Dibutuhkan kreativitas tingkat tinggi bagi komunitas-komunitas yang kurang tertarik pada politik, pasalnya, tahun ini (dan tahun depan) akan menjadi tahun yang membosankan, karena publik setengah dipaksa untuk ikut memikirkan politik kontemporer.

Seperti halnya pemilu di Indonesia, pemilu raya tingkat Masisir (mahasiswa Indonesia di Mesir) tidak lepas dari pergulatan ‘kampanye’ politik praktis dalam pemenangan capres/cawapres (sebutan calon ketua kemahasiswaan), apalagi dianalogikan dengan tahun politik, tak ayal jika ada hipotesa-manuver dalam perhelatan tersebut.

Setiap menjelang pemilu raya, daya tawar masisir kian mengalir. Pasangan calon dan timsesnya akan berpacu demi memikat dan mengikat dukungan kuat. Optimalisasi strategi dan sosialisasi pendekatan menjadi kunci agar kampanye berbuah kursi di PPMI.

Suara sebagai ukuran kemenangan pemilu sifatnya kuantitatif. Suara mahasiswa baru “daur lughah” nilainya sama dengan mahasiswa S3 “kandidat doktor”. Melihat kenyataan ini, ditambah pemberlakuan sistem suara terbanyak, dapat diprediksi siapa yang mampu mendapat kursi  adalah mereka yang memahami karakter mahasiswa. Capres/cawapres mesti melek kondisi dan peta demografi politik masisir.

Demografi merupakan bagian studi kependudukan yang mempelajari penduduk terutama mengenai jumlah, struktur dan perkembangannya (IUSSP, 1982). Kenyataannya, faktor yang memengaruhi karakter dan perkembangan penduduk tidak hanya faktor demografi. Yaukey (1990) mengatakan, variabel demografi akan sering berhubungan timbal balik dengan variabel non-demografi. Salah satu hubungan tersebut melahirkan demografi politik yang mempelajari hubungan aspek penduduk dan politik.

Secara garis besar terdapat tiga variabel penting demografi politik. Pertama, jumlah penduduk. Dalam hal ini objeknya adalah mahasiswa. Jumlah mahasiswa Indonesia yang kuliah di Mesir lumayan fantastis, dengan didominasi mereka yang kuliah di Universitas Al-Azhar, Kairo. Ada 5.429 pemilih tetap pemilu raya tahun ini, artinya, PPR (Panitia Pemilu Raya) harus menyiapkan surat suara sebanyak itu.

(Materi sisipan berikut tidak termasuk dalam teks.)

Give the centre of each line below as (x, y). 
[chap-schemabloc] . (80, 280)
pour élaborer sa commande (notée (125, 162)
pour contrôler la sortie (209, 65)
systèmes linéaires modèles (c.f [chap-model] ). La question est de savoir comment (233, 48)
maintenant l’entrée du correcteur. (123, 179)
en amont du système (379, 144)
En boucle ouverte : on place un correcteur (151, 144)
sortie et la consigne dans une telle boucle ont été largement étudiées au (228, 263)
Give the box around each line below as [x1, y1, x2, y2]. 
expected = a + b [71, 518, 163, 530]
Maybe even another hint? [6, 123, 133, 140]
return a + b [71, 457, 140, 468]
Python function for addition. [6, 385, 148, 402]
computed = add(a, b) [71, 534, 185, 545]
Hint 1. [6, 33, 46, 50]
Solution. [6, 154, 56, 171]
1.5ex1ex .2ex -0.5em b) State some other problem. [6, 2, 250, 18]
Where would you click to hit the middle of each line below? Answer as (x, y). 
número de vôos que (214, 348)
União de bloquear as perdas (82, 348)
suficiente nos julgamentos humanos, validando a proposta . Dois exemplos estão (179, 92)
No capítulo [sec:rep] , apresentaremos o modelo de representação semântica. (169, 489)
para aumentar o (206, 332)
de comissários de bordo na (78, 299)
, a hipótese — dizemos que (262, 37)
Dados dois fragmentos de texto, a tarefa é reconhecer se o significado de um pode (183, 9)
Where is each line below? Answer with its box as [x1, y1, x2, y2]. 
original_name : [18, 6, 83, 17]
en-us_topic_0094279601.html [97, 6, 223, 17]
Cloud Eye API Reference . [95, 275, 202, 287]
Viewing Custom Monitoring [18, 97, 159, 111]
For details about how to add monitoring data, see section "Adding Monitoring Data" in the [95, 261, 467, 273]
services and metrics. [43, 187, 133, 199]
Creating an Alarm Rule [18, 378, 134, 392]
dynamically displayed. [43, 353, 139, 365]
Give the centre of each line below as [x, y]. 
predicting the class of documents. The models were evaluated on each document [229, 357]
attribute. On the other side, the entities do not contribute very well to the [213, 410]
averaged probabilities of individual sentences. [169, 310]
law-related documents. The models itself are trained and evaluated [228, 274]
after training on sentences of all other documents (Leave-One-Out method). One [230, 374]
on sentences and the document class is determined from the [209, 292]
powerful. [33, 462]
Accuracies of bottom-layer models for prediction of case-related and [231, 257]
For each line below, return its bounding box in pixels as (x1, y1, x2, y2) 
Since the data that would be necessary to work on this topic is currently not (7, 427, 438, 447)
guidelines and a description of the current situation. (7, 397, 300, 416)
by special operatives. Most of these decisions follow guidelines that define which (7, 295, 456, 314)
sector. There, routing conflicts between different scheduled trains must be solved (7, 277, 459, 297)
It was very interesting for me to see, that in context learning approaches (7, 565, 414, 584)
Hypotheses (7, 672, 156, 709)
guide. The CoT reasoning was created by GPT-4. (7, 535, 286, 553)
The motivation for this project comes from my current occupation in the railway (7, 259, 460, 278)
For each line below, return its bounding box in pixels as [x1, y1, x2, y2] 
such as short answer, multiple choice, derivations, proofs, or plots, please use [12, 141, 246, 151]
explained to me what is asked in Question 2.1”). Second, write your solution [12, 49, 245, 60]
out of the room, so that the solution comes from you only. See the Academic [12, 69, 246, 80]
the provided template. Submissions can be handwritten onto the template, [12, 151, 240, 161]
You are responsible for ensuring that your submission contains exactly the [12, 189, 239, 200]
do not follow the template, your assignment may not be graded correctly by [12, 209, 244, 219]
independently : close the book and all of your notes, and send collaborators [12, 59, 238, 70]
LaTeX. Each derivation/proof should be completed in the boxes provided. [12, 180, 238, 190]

Kedua, struktur atau komposisi mahasiswa. Komposisi mahasiswa bisa diamati dari tahun kedatangan, kekeluargaan, afiliasi, almamater dan komunitas. Kementerian Agama Republik Indonesia meloloskan mahasiswa baru tahun akademik 2017/2018 sebanyak 1.468 orang, jika dikalkulasikan dengan jumlah mahasiwa lama (5.429), maka 30,69 persennya mahasiswa baru. Artinya, maba (mahasiswa baru) adalah konsumen politik potensial. Dari segi kekeluargaan yang paling potensial adalah kekeluargaan yang jumlah anggotanya mendominasi. Ada 17 populasi kekeluargan yang tersebar dibeberapa distrik di kota Kairo, dengan rincian masing-masing jumlah anggotanya yang terdaftar sebagai pemilih tetap di pemilu raya 2018 sebagai berikut: KSW (810 anggota), PPM SUMUT (147 anggota), GAMAJATIM (496 anggota), IKMAL (74 anggota), KSMR (312 anggota), KMM (359 anggota), KMNTB (181 anggota), KPJ (335 anggota), KPMJB (873 anggota), KMKM (244 anggota), KMJ (98 anggota), KMB (324 anggota), KMA (358 anggota), KKS (293 anggota), KEMASS (228 anggota), HMM SU (119 anggota), dan FOSGAMA (181 anggota). Faktor lain yang mempunyai indikasi penting yang mempengaruhi konsumen politik potensial adalah pendekatan emosional kepada afiliasi, almamater dan komunitas, baik komunitas keilmuan, sosial, ekonomi dan budaya.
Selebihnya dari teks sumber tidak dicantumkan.